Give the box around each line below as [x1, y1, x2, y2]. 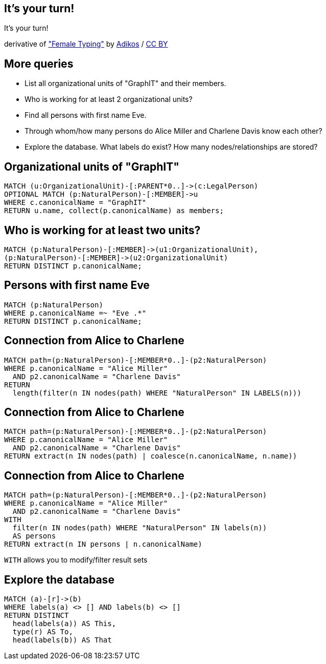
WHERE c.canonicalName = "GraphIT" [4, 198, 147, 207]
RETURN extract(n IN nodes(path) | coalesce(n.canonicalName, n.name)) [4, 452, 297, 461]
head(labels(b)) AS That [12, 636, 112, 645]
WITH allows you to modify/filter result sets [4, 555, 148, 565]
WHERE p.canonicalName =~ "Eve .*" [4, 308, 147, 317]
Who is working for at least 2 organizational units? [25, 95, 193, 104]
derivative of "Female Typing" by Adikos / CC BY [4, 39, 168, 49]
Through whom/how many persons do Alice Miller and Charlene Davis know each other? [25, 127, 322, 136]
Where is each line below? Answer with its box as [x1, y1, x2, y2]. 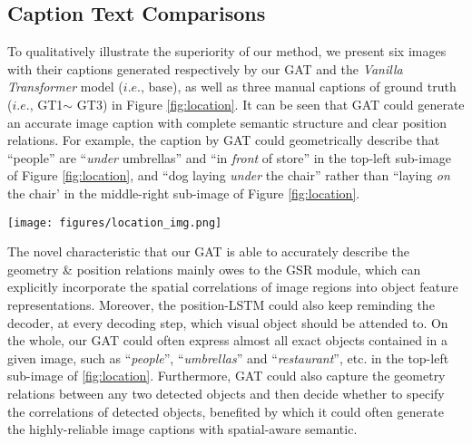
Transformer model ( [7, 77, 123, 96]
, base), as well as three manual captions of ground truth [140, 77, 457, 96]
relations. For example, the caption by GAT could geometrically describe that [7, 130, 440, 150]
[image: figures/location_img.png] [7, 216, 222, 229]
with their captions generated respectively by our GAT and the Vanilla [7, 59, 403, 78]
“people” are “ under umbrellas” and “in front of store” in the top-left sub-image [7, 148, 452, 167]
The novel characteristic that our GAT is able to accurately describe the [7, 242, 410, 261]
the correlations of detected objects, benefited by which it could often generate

WORK REQUEST
Once the line containing "[image: figures/location_img.png] [7, 216, 222, 229]" is found in the listing above, set down that line and every line after it, exactly.

WRITTEN SOLUTION
[image: figures/location_img.png] [7, 216, 222, 229]
with their captions generated respectively by our GAT and the Vanilla [7, 59, 403, 78]
“people” are “ under umbrellas” and “in front of store” in the top-left sub-image [7, 148, 452, 167]
The novel characteristic that our GAT is able to accurately describe the [7, 242, 410, 261]
the correlations of detected objects, benefited by which it could often generate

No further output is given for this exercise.